▸ What is being asked
Print nothing beyond the line with "Все предоставляемые услуги": every line from the beginning of the data up to it, that line included, and no pictures.

▸ Provided records
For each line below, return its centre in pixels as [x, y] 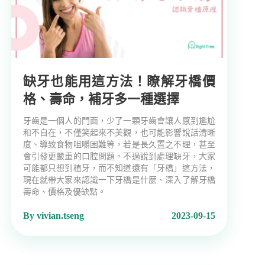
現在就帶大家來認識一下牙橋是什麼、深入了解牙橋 [119, 180]
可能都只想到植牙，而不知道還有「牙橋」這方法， [119, 169]
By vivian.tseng [53, 216]
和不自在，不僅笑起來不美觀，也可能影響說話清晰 [119, 133]
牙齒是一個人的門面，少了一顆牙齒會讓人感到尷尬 [119, 121]
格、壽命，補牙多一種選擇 [101, 99]
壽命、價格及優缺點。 [64, 192]
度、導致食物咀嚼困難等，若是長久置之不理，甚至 [119, 145]
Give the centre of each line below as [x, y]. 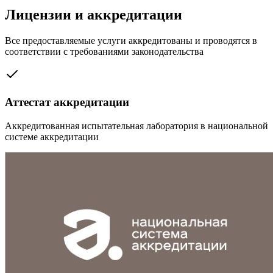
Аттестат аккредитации [67, 102]
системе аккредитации [52, 136]
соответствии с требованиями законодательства [104, 52]
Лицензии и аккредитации [94, 15]
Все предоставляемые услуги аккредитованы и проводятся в [131, 41]
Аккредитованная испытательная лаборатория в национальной [136, 126]
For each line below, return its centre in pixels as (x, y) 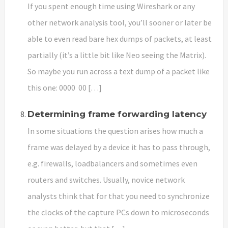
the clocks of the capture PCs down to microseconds (118, 212)
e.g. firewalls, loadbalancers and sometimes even (112, 163)
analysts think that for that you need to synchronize (119, 196)
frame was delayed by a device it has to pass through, (119, 147)
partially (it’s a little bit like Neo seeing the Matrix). (117, 55)
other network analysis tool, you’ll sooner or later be (120, 22)
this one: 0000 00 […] (65, 87)
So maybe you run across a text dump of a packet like (119, 71)
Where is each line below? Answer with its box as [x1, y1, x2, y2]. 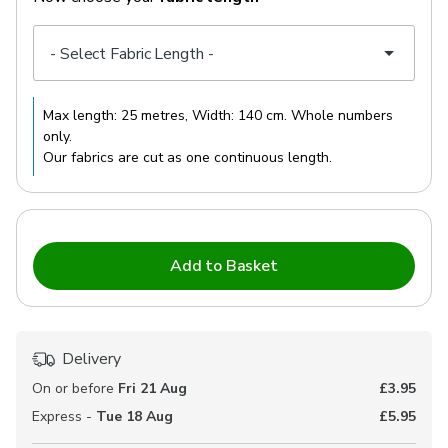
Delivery [62, 348, 121, 370]
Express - [32, 407, 96, 426]
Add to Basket [170, 255, 278, 277]
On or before [32, 379, 118, 398]
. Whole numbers [284, 106, 393, 125]
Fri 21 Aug [118, 379, 187, 398]
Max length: [43, 106, 121, 125]
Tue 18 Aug [96, 407, 173, 426]
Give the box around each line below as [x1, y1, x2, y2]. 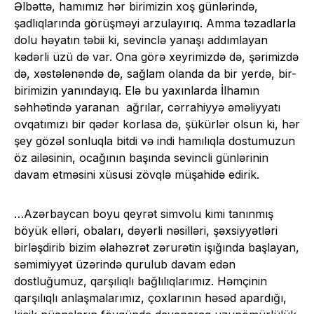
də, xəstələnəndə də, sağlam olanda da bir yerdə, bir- [14, 67, 296, 81]
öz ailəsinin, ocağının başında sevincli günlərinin [14, 151, 268, 165]
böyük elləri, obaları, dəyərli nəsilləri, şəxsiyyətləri [14, 224, 278, 238]
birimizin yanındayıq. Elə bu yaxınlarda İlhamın [14, 83, 259, 98]
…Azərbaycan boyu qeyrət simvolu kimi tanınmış [14, 207, 273, 221]
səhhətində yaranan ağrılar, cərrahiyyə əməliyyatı [14, 100, 280, 115]
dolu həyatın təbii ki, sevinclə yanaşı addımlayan [14, 33, 268, 48]
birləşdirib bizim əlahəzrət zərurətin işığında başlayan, [14, 240, 299, 255]
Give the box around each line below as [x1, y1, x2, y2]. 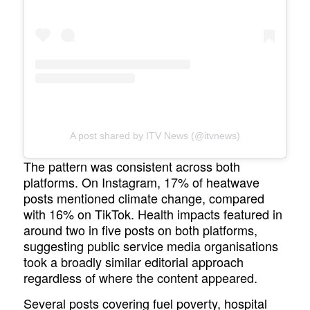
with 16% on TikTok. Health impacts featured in [24, 205, 283, 224]
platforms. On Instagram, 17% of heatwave [24, 173, 260, 192]
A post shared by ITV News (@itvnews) [70, 130, 240, 142]
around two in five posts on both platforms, [24, 221, 258, 239]
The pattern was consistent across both [24, 157, 241, 176]
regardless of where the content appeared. [24, 268, 258, 287]
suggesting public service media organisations [24, 237, 279, 255]
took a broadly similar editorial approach [24, 253, 244, 271]
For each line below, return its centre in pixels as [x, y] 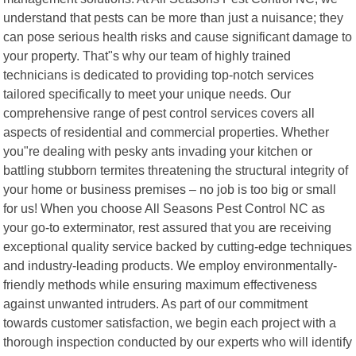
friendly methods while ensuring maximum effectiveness [161, 284]
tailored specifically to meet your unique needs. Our [147, 93]
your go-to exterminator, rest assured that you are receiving [168, 227]
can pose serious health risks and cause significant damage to [178, 36]
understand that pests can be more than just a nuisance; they [174, 17]
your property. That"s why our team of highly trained [147, 55]
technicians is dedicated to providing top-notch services [159, 74]
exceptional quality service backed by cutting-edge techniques [178, 246]
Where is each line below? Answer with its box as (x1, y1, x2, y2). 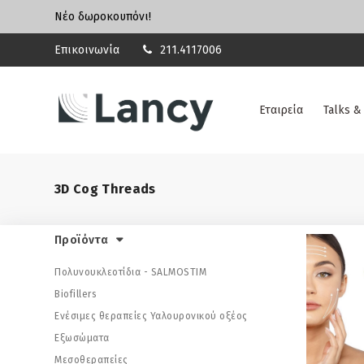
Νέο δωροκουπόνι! (54, 10, 158, 24)
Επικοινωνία (54, 43, 119, 57)
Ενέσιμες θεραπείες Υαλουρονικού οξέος (54, 310, 248, 322)
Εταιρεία (259, 103, 303, 117)
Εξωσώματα (54, 332, 110, 344)
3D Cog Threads (54, 181, 156, 197)
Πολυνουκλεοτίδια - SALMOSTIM (54, 266, 206, 278)
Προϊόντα (54, 233, 109, 247)
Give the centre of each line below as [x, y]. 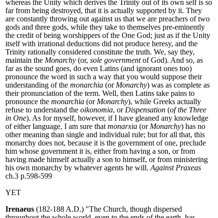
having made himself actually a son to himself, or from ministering [107, 160]
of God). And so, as [172, 60]
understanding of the [38, 85]
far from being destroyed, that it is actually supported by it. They [104, 11]
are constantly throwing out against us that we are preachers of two [108, 19]
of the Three [188, 110]
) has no [193, 127]
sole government [115, 60]
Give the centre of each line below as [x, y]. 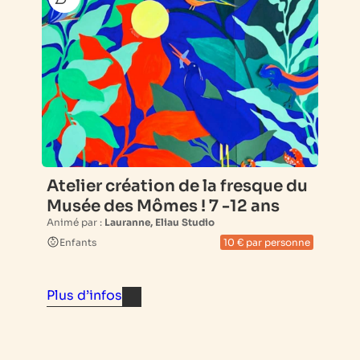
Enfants [78, 242]
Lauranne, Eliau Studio [160, 222]
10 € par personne [267, 242]
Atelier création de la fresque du [177, 186]
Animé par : [76, 222]
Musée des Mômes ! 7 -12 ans [163, 206]
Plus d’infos [84, 295]
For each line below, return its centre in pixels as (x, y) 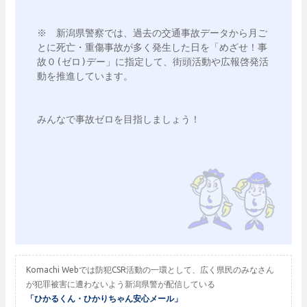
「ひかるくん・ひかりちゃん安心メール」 (104, 298)
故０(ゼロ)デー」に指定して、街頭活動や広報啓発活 (153, 62)
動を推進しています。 (85, 76)
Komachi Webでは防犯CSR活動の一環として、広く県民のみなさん (150, 270)
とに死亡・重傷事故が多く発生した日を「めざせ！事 (152, 47)
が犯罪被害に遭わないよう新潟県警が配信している (121, 284)
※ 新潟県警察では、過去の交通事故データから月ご (152, 33)
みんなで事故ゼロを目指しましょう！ (119, 119)
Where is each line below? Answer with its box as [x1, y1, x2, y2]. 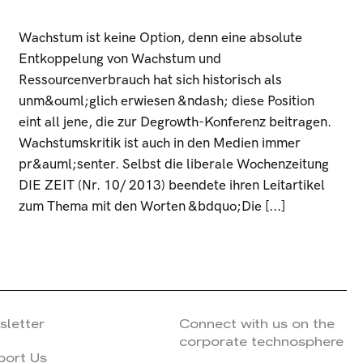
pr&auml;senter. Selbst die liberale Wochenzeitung [19, 156, 330, 173]
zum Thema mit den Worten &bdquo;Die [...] [19, 199, 286, 215]
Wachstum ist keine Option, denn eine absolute [19, 30, 303, 46]
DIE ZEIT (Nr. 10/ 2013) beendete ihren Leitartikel [19, 177, 326, 194]
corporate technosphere [178, 333, 344, 350]
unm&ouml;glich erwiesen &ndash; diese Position [19, 93, 315, 109]
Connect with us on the [178, 315, 335, 332]
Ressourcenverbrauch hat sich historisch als [19, 72, 283, 88]
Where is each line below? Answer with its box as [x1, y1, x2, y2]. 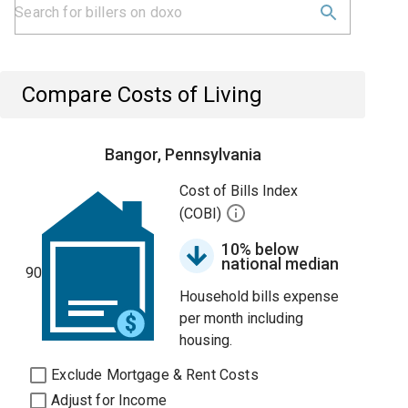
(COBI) [179, 205, 226, 223]
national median [221, 254, 340, 273]
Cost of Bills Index [179, 182, 299, 199]
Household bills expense [179, 288, 340, 305]
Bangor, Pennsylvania [104, 145, 261, 164]
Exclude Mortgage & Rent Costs [51, 366, 259, 383]
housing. [179, 331, 233, 349]
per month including [179, 310, 304, 327]
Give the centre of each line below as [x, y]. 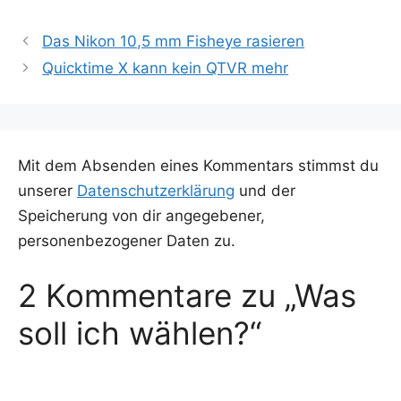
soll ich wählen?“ [140, 333]
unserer [47, 191]
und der [265, 191]
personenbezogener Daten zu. [127, 241]
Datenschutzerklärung [156, 191]
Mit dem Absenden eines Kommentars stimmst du [198, 166]
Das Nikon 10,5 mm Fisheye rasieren [174, 42]
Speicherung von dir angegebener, [141, 216]
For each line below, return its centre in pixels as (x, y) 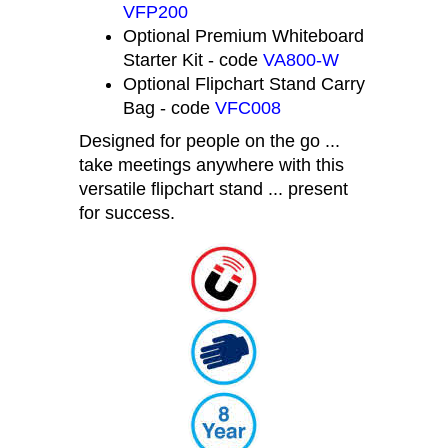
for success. (127, 237)
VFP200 (155, 36)
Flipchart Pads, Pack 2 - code (240, 12)
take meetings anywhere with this (211, 189)
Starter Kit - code (193, 84)
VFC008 (248, 132)
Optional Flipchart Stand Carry (244, 108)
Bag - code (169, 132)
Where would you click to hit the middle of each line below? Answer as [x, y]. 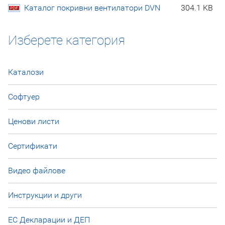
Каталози [26, 72]
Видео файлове [37, 170]
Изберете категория [67, 40]
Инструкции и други [45, 195]
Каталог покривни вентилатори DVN [92, 8]
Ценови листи [34, 121]
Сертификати [33, 146]
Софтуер [24, 96]
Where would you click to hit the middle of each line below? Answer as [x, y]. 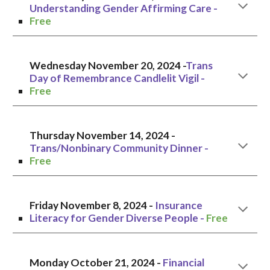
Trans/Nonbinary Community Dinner [116, 148]
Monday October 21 [78, 262]
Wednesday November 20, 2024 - [108, 65]
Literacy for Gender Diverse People [114, 218]
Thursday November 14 [86, 135]
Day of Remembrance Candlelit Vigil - [118, 78]
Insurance [179, 205]
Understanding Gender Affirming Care [121, 8]
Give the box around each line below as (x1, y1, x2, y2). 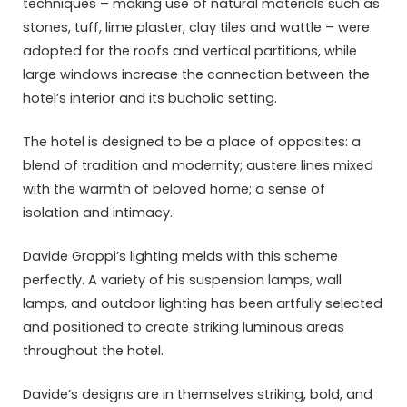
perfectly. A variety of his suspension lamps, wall (23, 270, 342, 289)
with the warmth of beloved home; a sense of (23, 179, 325, 198)
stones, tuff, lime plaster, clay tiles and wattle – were (23, 17, 370, 36)
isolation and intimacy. (23, 203, 173, 222)
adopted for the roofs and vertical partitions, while (23, 41, 357, 60)
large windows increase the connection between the (23, 65, 370, 84)
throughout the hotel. (23, 341, 164, 360)
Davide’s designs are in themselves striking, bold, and (23, 385, 372, 404)
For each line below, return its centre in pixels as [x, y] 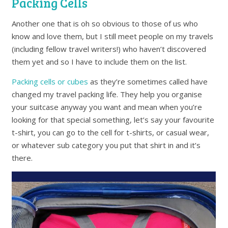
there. [22, 158]
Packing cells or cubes [50, 82]
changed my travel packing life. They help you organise [107, 94]
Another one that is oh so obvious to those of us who [105, 24]
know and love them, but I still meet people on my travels [113, 36]
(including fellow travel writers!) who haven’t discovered [109, 49]
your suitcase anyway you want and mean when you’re [107, 107]
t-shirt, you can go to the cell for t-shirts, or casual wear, [111, 133]
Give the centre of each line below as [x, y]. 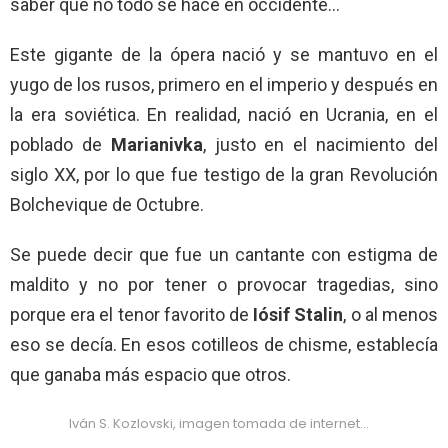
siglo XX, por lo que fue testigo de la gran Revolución [224, 174]
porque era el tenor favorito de [132, 314]
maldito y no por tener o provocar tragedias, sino [224, 284]
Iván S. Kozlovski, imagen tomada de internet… [219, 424]
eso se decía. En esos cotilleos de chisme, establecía [224, 344]
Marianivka [156, 144]
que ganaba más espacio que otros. [150, 374]
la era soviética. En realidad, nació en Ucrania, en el [224, 114]

▸ Task output
For each line below, return its centre in pixels as [x, y] 
現在就帶大家來認識一下牙橋是什麼、深入了解牙橋 [119, 180]
可能都只想到植牙，而不知道還有「牙橋」這方法， [119, 169]
By vivian.tseng [53, 216]
和不自在，不僅笑起來不美觀，也可能影響說話清晰 [119, 133]
牙齒是一個人的門面，少了一顆牙齒會讓人感到尷尬 [119, 121]
格、壽命，補牙多一種選擇 [101, 99]
壽命、價格及優缺點。 [64, 192]
度、導致食物咀嚼困難等，若是長久置之不理，甚至 [119, 145]
Give the centre of each line below as [x, y]. 
Аттестат аккредитации [67, 102]
системе аккредитации [52, 136]
соответствии с требованиями законодательства [104, 52]
Лицензии и аккредитации [94, 15]
Все предоставляемые услуги аккредитованы и проводятся в [131, 41]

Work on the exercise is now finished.